Work required
Where a line holds the word "with", count it, then give only the total for the entries below.

Data excerpts

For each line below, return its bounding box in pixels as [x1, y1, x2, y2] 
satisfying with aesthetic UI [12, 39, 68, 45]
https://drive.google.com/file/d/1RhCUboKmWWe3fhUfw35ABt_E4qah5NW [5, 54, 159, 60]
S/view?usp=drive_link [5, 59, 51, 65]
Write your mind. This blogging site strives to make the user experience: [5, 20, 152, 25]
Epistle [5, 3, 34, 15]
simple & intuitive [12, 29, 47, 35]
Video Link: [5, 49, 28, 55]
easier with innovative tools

Task result
2